Chapter 2:  Why is it Hot, Humid and Rainy in the Tropics?
Chapter 3:  Rain Forest: The Realm of the Plants.
Chapter 4:  Finding Animals in the Rain Forest.
Chapter 5:  Sun plus Rain equals Rain Forest.
Chapter 6:  Essential Dirt: Soils and Cycling
Chapter 7:  If a Tree Falls......Rainforest disturbance dynamics.
Chapter 8:  Evolutionary Cornucopia.
Chapter 9:  Why are there so many Species?
Chapter 10: Tropical Intimacy: Mutualism and Coevolution. 
Chapter 11: Evolutionary Arms Race: More Coevolution, More Complexity.
Chapter 12. Cruising the Rivers to the Sea.
Chapter 13: Scaling the Andes.
Chapter 14: Don't Miss the Savannas and Dry Forests.
Chapter 15: Neotropical Birds: The Bustling Crowd.
Chapter 16: From Monkeys to Tarantulas: Endless Eccentricities.
Chapter 17: Human Ecology in the Tropics.
Chapter 18: The Future of the Neotropics.




     For the seasoned traveller and the neophyte alike there is a fountain of information in these chapters. This is especially true for those patrons of the all-inclusive resorts who are simply seeking to escape the cold and gloom of a northern winter. Take a few days and explore outside the resort, learn a little of what make the ecosystem operate the way it does,
become familiar with a few of the birds, mammals and reptiles that are easily seen, and your whole experience of Neotropical America will be enhanced. Furthermore your curiosity will have been piqued and you will thirst for additional knowledge. The New Neotropical Companion will help you to explore the environment further and point you to sources of more detailed specialization.

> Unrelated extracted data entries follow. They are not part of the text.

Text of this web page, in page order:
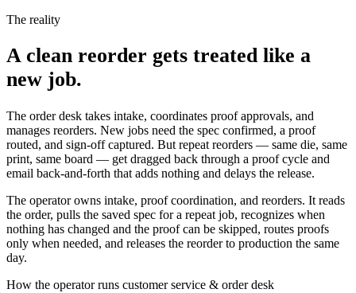
The reality
A clean reorder gets treated like a
new job.
The order desk takes intake, coordinates proof approvals, and
manages reorders. New jobs need the spec confirmed, a proof
routed, and sign-off captured. But repeat reorders — same die, same
print, same board — get dragged back through a proof cycle and
email back-and-forth that adds nothing and delays the release.
The operator owns intake, proof coordination, and reorders. It reads
the order, pulls the saved spec for a repeat job, recognizes when
nothing has changed and the proof can be skipped, routes proofs
only when needed, and releases the reorder to production the same
day.
How the operator runs customer service & order desk
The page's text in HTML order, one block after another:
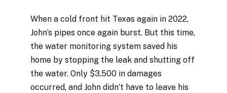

     Whether you are looking for information on how to protect yourself from mosquito bites or the logic behind buying shade grown coffee; or what to do in the unlikely event of a snake bite or how you can be a responsible ambassador for your country, Kricher provides sage counsel in a very readable format devoid of arcane terminology.
     Perhaps most important of all, however, the book gives guidance from beginning to end in the ways we can both cherish and enjoy the Neotropics and ensure that it will remain unspoiled for future generations.
     The scientific and lay community alike owe a great debt of gratitude to Kricher for this sparkling revision to what was already a very fine book. I recommend it highly.

11 comments:

  1. Hello. Those kinds of books are needed. It seems really good. Greetings.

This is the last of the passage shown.